My own attempt to answer: the $a_{q-1}$ reflects the $a_{k-1}$ in the preceding text, and thus $a_k$ is 'broken off' the end of $[(a_1 + ... + a_{q-1})+a_q]$ which is a legitimate process related to axiom I the addition axiom mentioned below. This does not seem very satisfactory.
All help appreciated, thank you.
From An Introduction to the Theory of Groups by Paul Alexandroff
Extracts and paraphrases from the preamble
Axioms of addition include:
I. Two numbers can be added together (i.e. to any two numbers a and b there corresponds a uniquely determined number which we call their sum: a+b.
Later the Assoc Law is defined (a+b)+c = a+(b+c) and then it is established that this defines the sum a+b+c.
[We can conveniently define the sum of four elements a,b,c,d to be equal to a+(b+c+d) i.e.:
$a+b+c+d = a+(b+c+d)\qquad$ (0)
The author then goes on to generalise the result to n elements as follows]
Now we assume that the sum of any $(n-1)$ elements has already been defined; then we define the sum of the n elements $a_1 + ... + a_n$ to be $a_1+(a_2 + ... + a_n)$ as being defined for arbitrary n by the method of complete induction.
Theorem
Let n be any natural number, for every natural number $m≤n$ we have
$(a_1 + ... + a_m)\,+(a_{m+1}+ ... + a_n)=a_1+ ... + a_n\qquad$(1)
Proof.

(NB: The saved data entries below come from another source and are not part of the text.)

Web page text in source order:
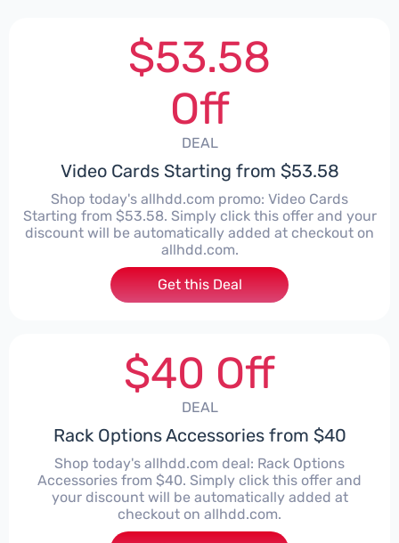
$53.58
Off
DEAL
Video Cards Starting from $53.58
Shop today's allhdd.com promo: Video Cards
Starting from $53.58. Simply click this offer and your
discount will be automatically added at checkout on
allhdd.com.
Get this Deal
$40 Off
DEAL
Rack Options Accessories from $40
Shop today's allhdd.com deal: Rack Options
Accessories from $40. Simply click this offer and
your discount will be automatically added at
checkout on allhdd.com.
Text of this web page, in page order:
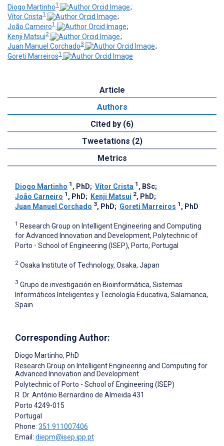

The proof will proceed by the method of complete induction. For n=1 the theorem simply states that $a_1 = a_1$. We assume that it is true for $n≤k-1$, and prove it for n = k. We consider first the case m = 1. Then (1) becomes
$a_1 +(a_2+ ... + a_k)\,=a_1+ ... + a_k$
But this is just the definition of the expression $a_1+ ... + a_k$ [see (0)] Therefore (1) is true for n=k and m=1.

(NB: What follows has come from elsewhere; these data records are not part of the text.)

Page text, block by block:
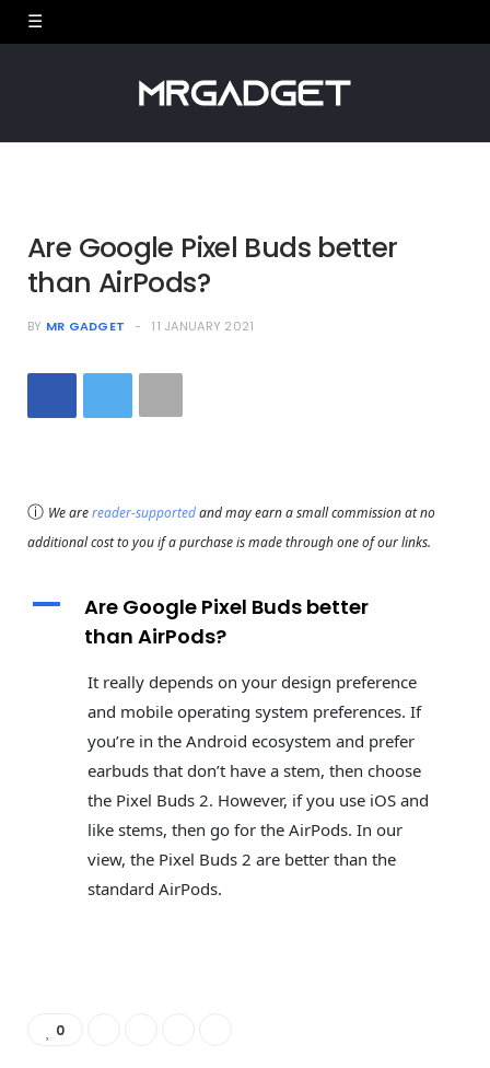
Are Google Pixel Buds better
than AirPods?
BY MR GADGET 11 JANUARY 2021
ⓘ We arereader-supportedand may earn a small commission at no
additional cost to you if a purchase is made through one of our links.
A
Are Google Pixel Buds better
than AirPods?
It really depends on your design preference
and mobile operating system preferences. If
you’re in the Android ecosystem and prefer
earbuds that don’t have a stem, then choose
the Pixel Buds 2. However, if you use iOS and
like stems, then go for the AirPods. In our
view, the Pixel Buds 2 are better than the
standard AirPods.
0

Now let us still consider n=k and let us assume that our formula (1) is proved for m=q-1; we prove it for m=q. Since (1) is obviously true for m=n, we can assume that $q<k$. Since the truth of the theorem for $n≤k-1$ is assumed, we have
$(a_1 + ... + a_q)+(a_{q+1}+ ... + a_k)= [(a_1 + ... + a_{q-1})+a_q]+(a_{q+1}+ ... + a_k)\qquad$(2)
The associative law, applied to the three elements $(a_1 + ... + a_{q-1}),(a_q),(a_{q+1} + ... + a_k)$ gives
$[(a_1 + ... + a_{q-1})+a_q]+(a_{q+1} +... + a_k)= (a_1 + ... + a_{q-1})+[a_q+(a_{q+1}+ ... + a_k)]$
But the expression in square brackets on the RHS is by definition equal to
$a_q+a_{q+1}+...+a_k$
Therefore we have
$(a_1 + ... + a_q)+(a_{q+1} +... + a_k)= (a_1 + ... + a_{q-1})+(a_q + ... + a_k)$
[This completes the inductive proof to validate any value of $m$ from $1$ to $k-1$ to split the expression - this is not in the published proof but due to a conversation with Joffan below].

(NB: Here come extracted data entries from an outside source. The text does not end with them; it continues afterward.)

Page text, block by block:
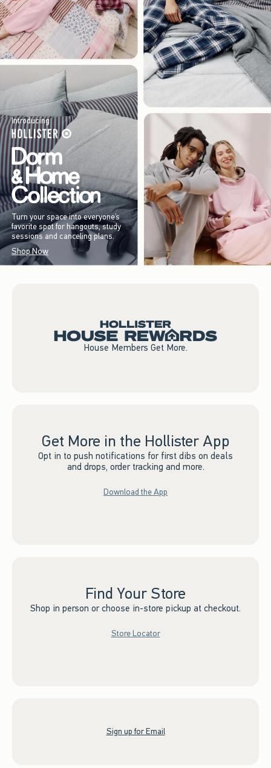
Introducing
Turn your space into everyone’s
favorite spot for hangouts, study
sessions and canceling plans.
Shop Now
House Members Get More.
Get More in the Hollister App
Opt in to push notifications for first dibs on deals
and drops, order tracking and more.
Download the App
Find Your Store
Shop in person or choose in-store pickup at checkout.
Store Locator
Sign up for Email
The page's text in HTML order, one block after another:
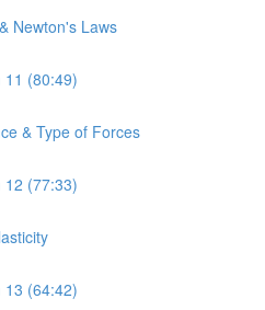
Newton's Laws
(80:49)
& Type of Forces
(77:33)
(64:42)
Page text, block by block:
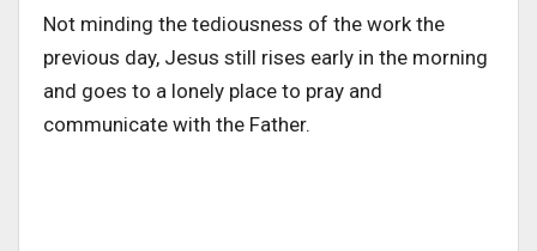
Not minding the tediousness of the work the
previous day, Jesus still rises early in the morning
and goes to a lonely place to pray and
communicate with the Father.
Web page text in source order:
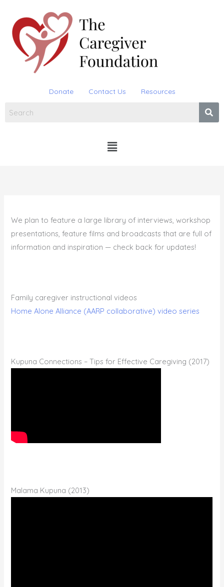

But since the formula (1) is assumed to hold for $n=k\, and\, m=q-1$, the RHS of this last equation is equal to $a_1 +...+ a_k\qquad$ Therefore
$(a_1 + ... + a_m)\,+(a_{m+1}+ ... + a_k)=\,a_1+ ... + a_k$
which completes the induction and gives
$(a_1 + ... + a_m)\,+(a_{m+1}+ ... + a_n)=\,a_1+ ... + a_n$
Which is what we set out to prove.
In answer to your specific points,
1) The inductive assumption is not being applied to the whole expression, but only to the first bracket, which runs to some smaller number than $k$. At that point, the intent is to show that the final element from the first bracket can be shifted into the start of the second bracket.
2) As above, the square bracket represents the action of the inductive assumption on the first bracket, which says we can split the sum at any point - here, we're splitting it one element from the end.
At this point in the proof, we haven't shown that these two expression are equal to the defined sum - that doesn't happen until we repeatedly apply this to leave only one element at the start, which is the definition of the unbracketed expression.